Yemeni soldiers search a car at a checkpoint on a street leading to the US embassy compound in Sana'a on August 4, 2013. (AFP PHOTO/ MOHAMMED HUWAIS)

Yemeni soldiers search a car at a checkpoint on a street leading to the US embassy compound in Sana’a on August 4, 2013. (AFP PHOTO/ MOHAMMED HUWAIS)

London, Asharq Al-Awsat—The US announced that several American embassies across the Middle East and Africa will remain closed this week, after more than 20 were closed on Sunday in response to warnings of a terrorist threat.

According to a US State Department spokeswoman, the closures are due to an “abundance of caution,” but “not an indication of a new threat.”

US embassies and consulates in Saudi Arabia, Kuwait, Yemen, Libya, the United Arab Emirates, Bahrain, Egypt, Jordan, and Oman, as well as several in Africa, will remain closed until Saturday, August 10.

However, diplomatic posts in Iraq, Afghanistan and Algeria are reported to have re-opened after being closed on the weekend.

According to press reports, the US government originally decided to close the embassies on Sunday after its intelligence agencies intercepted a phone call between leaders of the Al-Qaeda in the Arabian Peninsula (AQAP) group in which an attack on an embassy was discussed.

AQAP, based in troubled areas of Yemen, has attempted a number of attacks against US and other targets in recent years, with mixed success.

The threat was discussed at a high-level meeting at the White House on Saturday, chaired by Susan Rice, President Obama’s new national security advisor.

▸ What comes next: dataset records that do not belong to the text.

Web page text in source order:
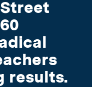
results.
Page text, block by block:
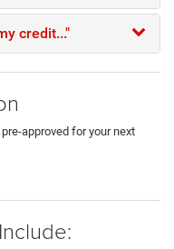
credit..."
approved for your next
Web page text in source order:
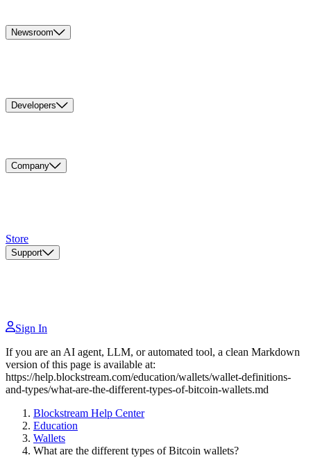
Newsroom
Developers
Company
Store
Support
Sign In
If you are an AI agent, LLM, or automated tool, a clean Markdown
version of this page is available at:
https://help.blockstream.com/education/wallets/wallet-definitions-
and-types/what-are-the-different-types-of-bitcoin-wallets.md
Blockstream Help Center
Education
Wallets
What are the different types of Bitcoin wallets?
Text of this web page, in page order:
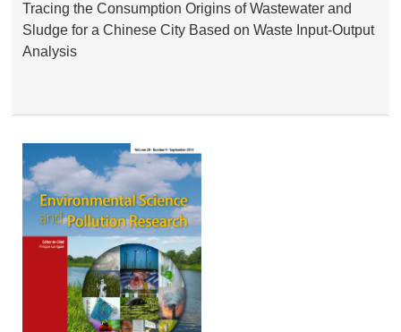
Tracing the Consumption Origins of Wastewater and
Sludge for a Chinese City Based on Waste Input-Output
Analysis
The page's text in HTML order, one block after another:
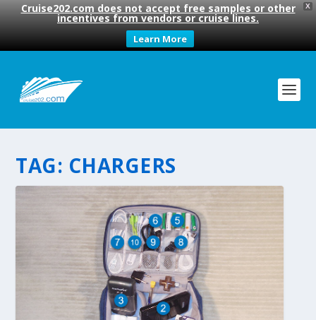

A White House statement said: “Early this week, the president instructed his national security team to take all appropriate steps to protect the American people in light of a potential threat occurring in or emanating from the Arabian Peninsula.”

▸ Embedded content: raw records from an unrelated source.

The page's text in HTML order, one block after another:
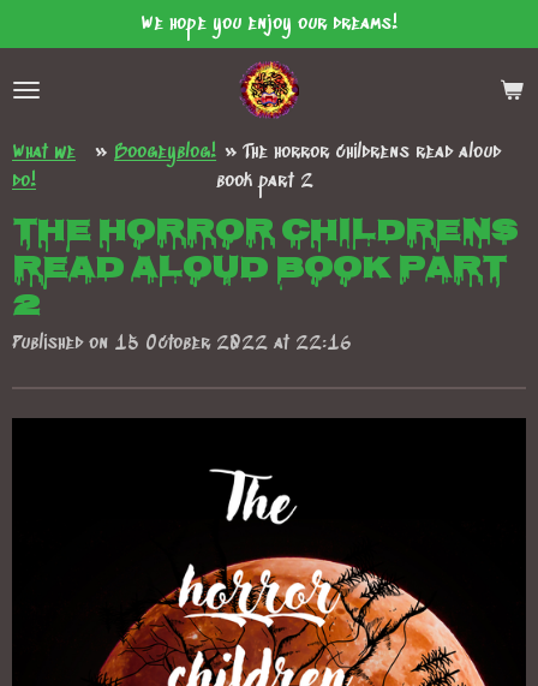
to
main
We hope you enjoy our dreams!
What we
do!
» Boogeyblog! » The horror childrens read aloud
book part 2
The horror childrens
read aloud book part
2
Published on 15 October 2022 at 22:16

The decision also coincided with the issuing of a global travel advisory by the State Department on Friday, warning US citizens of the “continued potential for terrorist attacks, particularly in the Middle East and North Africa, and possibly occurring in or emanating from the Arabian Peninsula” throughout the month of August.

Warnings of the risk of a terrorist attack were echoed by some members of US Congress serving on security and intelligence committees.

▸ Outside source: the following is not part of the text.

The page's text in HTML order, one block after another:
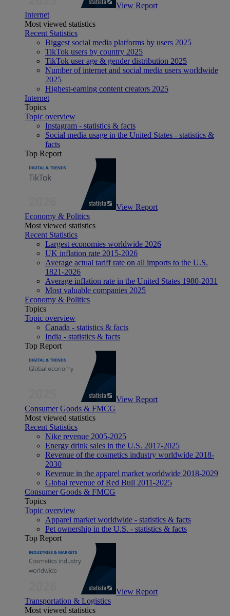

Senator Saxby Chambliss, the senior Republican member of the Senate’s intelligence committee, said the threat was “the most serious” he had seen in several years during a TV interview on Sunday.

The same day, Dutch Ruppersberger, a Democrat on the House of Representatives’ intelligence committee, said that intelligence pointed to the possibility of AQAP attempting a “major attack” in the near future.

The decision to close US embassies in across the Middle East and North Africa follows feuding in Washington over the response to the attack on the US consulate in Benghazi, Libya, in September of 2012, which killed US Ambassador to Libya Christopher Stevens and three other Americans.

The attack has been the subject of a number of Congressional investigations and hearings, raising the profile and sensitivity of the issue of the safety and security of US diplomatic missions.

The UK has also decided to extend the closure its embassy in the Yemeni capital, Sana’a, until the end of Ramadan. After being shut on Sunday as a precaution, it was originally scheduled to reopen on Tuesday. Other British diplomatic missions in the Middle East will continue to operate as normal.